#### Problem details:
In the copy you make, include no pictures, and transcribe every record exactly.

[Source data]
::::

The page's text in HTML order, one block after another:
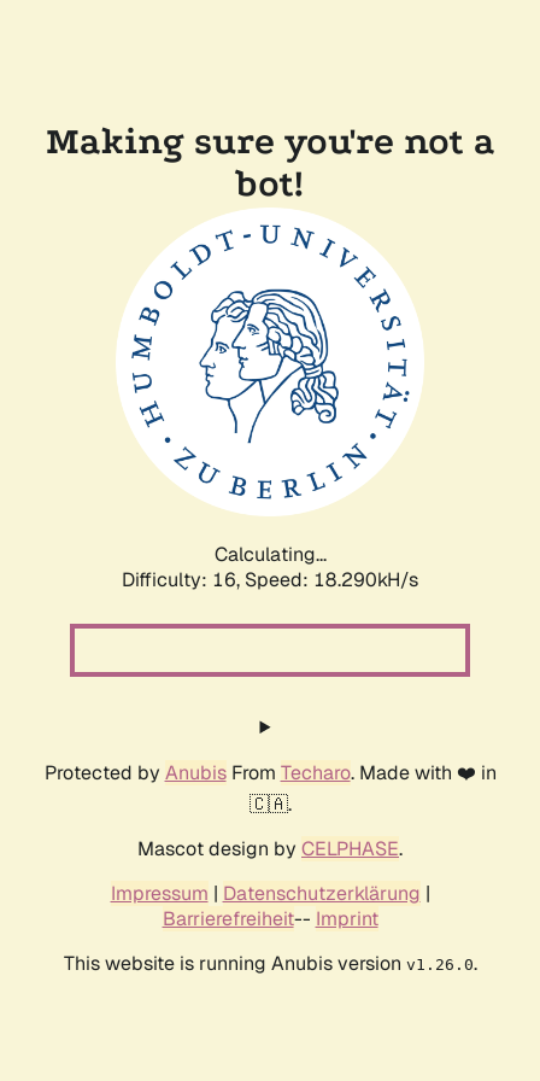
Making sure you're not a
bot!
Calculating...
Difficulty: 16, Speed: 18.290kH/s
Protected by AnubisFrom Techaro. Made with ❤️ in
🇨🇦.
Mascot design by CELPHASE.
Impressum | Datenschutzerklärung |
Barrierefreiheit-- Imprint
This website is running Anubis version v1.26.0.

::::

#### Answer:
The page's text in HTML order, one block after another:
Making sure you're not a
bot!
Calculating...
Difficulty: 16, Speed: 18.290kH/s
Protected by AnubisFrom Techaro. Made with ❤️ in
🇨🇦.
Mascot design by CELPHASE.
Impressum | Datenschutzerklärung |
Barrierefreiheit-- Imprint
This website is running Anubis version v1.26.0.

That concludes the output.